Teradata employs two distinct approaches in Ordered Analytic Function for preparing data geography necessary for processing. This article elucidates both approaches and their respective merits and demerits.
Teradata Ordered Analytical Functions
Teradata Analytic Functions are versatile tools that allow for a range of applications. The capability to retrieve previous and subsequent rows is critical in numerous inquiries.
To calculate the running total of a metric over the past three days, follow these steps:
- The rows have to be sorted ascending by date
- The summation is carried out:
- The value of the current row is added to the sum of the previous row
- The value of the row that lies three days back is subtracted
All of these steps can be executed using a solitary SQL statement.
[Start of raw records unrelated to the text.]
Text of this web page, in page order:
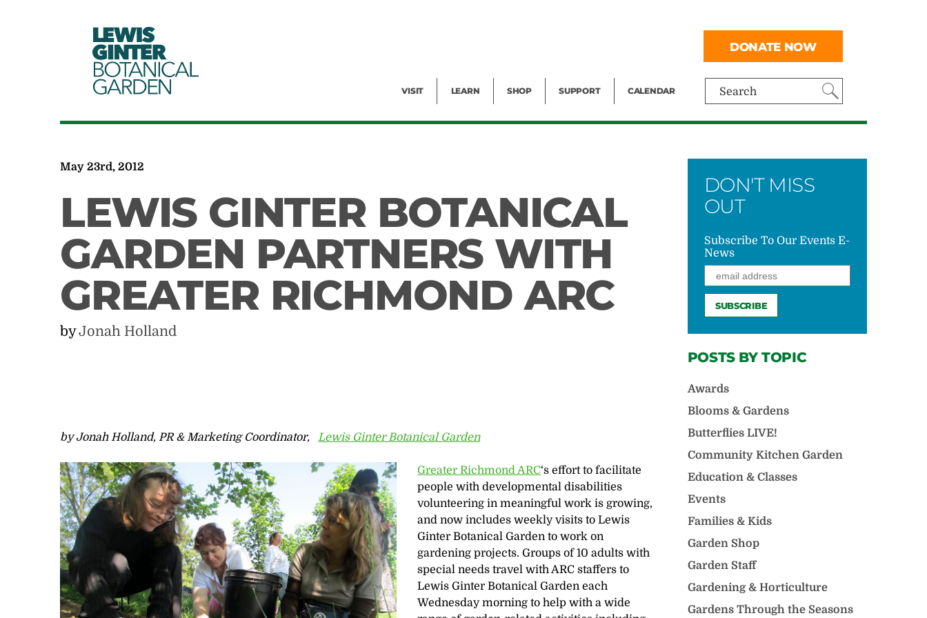
LEWIS
GINTER
BOTANICAL
GARDEN Search
VISIT LEARN SHOP SUPPORT CALENDAR
DONATE NOW
May 23rd, 2012
LEWIS GINTER BOTANICAL
GARDEN PARTNERS WITH
GREATER RICHMOND ARC
byJonah Holland
by Jonah Holland, PR & Marketing Coordinator,Lewis Ginter Botanical Garden
Greater Richmond ARC‘s effort to facilitate
people with developmental disabilities
volunteering in meaningful work is growing,
and now includes weekly visits to Lewis
Ginter Botanical Garden to work on
gardening projects. Groups of 10 adults with
special needs travel with ARC staffers to
Lewis Ginter Botanical Garden each
Wednesday morning to help with a wide
DON'T MISS
OUT
Subscribe To Our Events E-
News
POSTS BY TOPIC
Awards
Blooms & Gardens
Butterflies LIVE!
Community Kitchen Garden
Education & Classes
Events
Families & Kids
Garden Shop
Garden Staff
Gardening & Horticulture
Gardens Through the Seasons
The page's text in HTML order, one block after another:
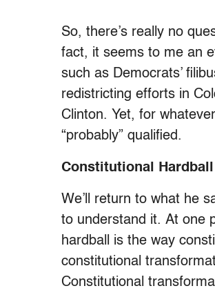
So, there’s really no
fact, it seems to me an
such as Democrats’
redistricting efforts in
Clinton. Yet, for
“probably” qualified.
Constitutional
We’ll return to what he
to understand it. At one
hardball is the way
constitutional
Constitutional
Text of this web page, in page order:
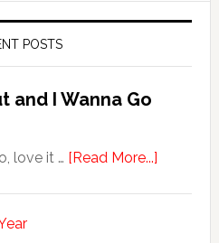
POSTS
and I Wanna Go
love it … [Read More...]
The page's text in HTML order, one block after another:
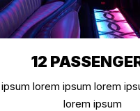
12
lorem ipsum lorem
lorem ipsum
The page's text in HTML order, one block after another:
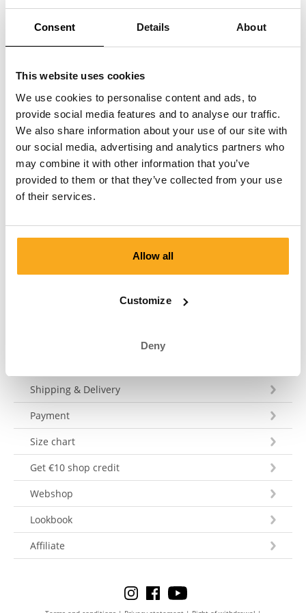
Consent Details About
This website uses cookies
We use cookies to personalise content and ads, to
provide social media features and to analyse our traffic.
We also share information about your use of our site with
our social media, advertising and analytics partners who
may combine it with other information that you’ve
provided to them or that they’ve collected from your use
of their services.
Allow all
Customize
Deny
I have received the wrong size.
Contact us
We are here to help you, 24/7! Use our chatbot to get a
quick answer. Click on 'Contact us', select your
membership type and ask your question. You can also
your question within 3 working days. Tel: +31 73 303 41
Shipping & Delivery
Payment
Size chart
Get €10 shop credit
Webshop
Lookbook
Affiliate

SELECT SUM(Amount) OVER (PARTITION BY Department_Id ORDER BY Sales_Date ROWS BETWEEN 2 PRECEDING AND CURRENT ROW ) AS RunningSum
FROM Sales;
Teradata Ordered Analytical Functions & Performance Considerations
- Any available compressed Join Index or Hash Index is not used when using Teradata Analytical Functions.
- All rows which fall into the same partition are moved to the same AMP. Changing data geography can cause “out of spool” situations. By partition, we mean the columns defined in the PARTITION BY part of the Ordered Analytic Function. This is not to be confused with Row Level Partitioning.
- Skewing can occur since the rows of a partition are copied to the same AMP.
Teradata evenly distributes rows across AMPs using one of two methods.
- Suppose the number of distinct values of the PARTITION BY columns is higher than that of AMPS. In that case, the distribution is carried out according to the PARTITION BY key using the well-known hashing algorithm on the partition by columns.
- Suppose the number of distinct values of the PARTITION BY columns is higher than that of AMPS. In that case, the distribution is carried out according to the ranges of key values defined by the PARTITION by columns plus the ORDER BY column(s).
A Simple Trick to Reduce the Skewing
We can expand the PARTITION BY or ORDER BY by adding more columns with diverse values. However, the supplementary column should not alter the query’s meaning.
We added a column to the ORDER BY clause, which reduces skewing only if the clause is utilized for data distribution.
Original Query (Heavily Skewed)
SELECT SUM(Amount) OVER (PARTITION BY Customer_Id ORDER BY Due_Date ASC ) AS TotalSum
FROM Ranges;
MinAMPIO = 102
MaxAMPIO = 237
Optimized Query (Less Skewed)
SELECT SUM(Amount) OVER (PARTITION BY Customer_Id ORDER BY Due_Date ASC, QuiteUniqueColumn ) AS TotalSum
FROM Ranges;
MinAMPIO = 191
MaxAMPIO = 231
How to determine how the Rows are distributed?
If range distribution is utilized, the execution plan will display the statement “redistributed by value to all AMPs.”
Explain SELECT SUM(Amount) OVER (PARTITION BY Customer_Id ORDER BY Due_Date ASC, QuiteUniqueColumn ) AS TotalSum
FROM Ranges;
1) First, we lock DWHPRO.Ranges in TD_MAP1 for read on a reserved
RowHash to prevent global deadlock.
2) Next, we lock DWHPRO.Ranges in TD_MAP1 for read.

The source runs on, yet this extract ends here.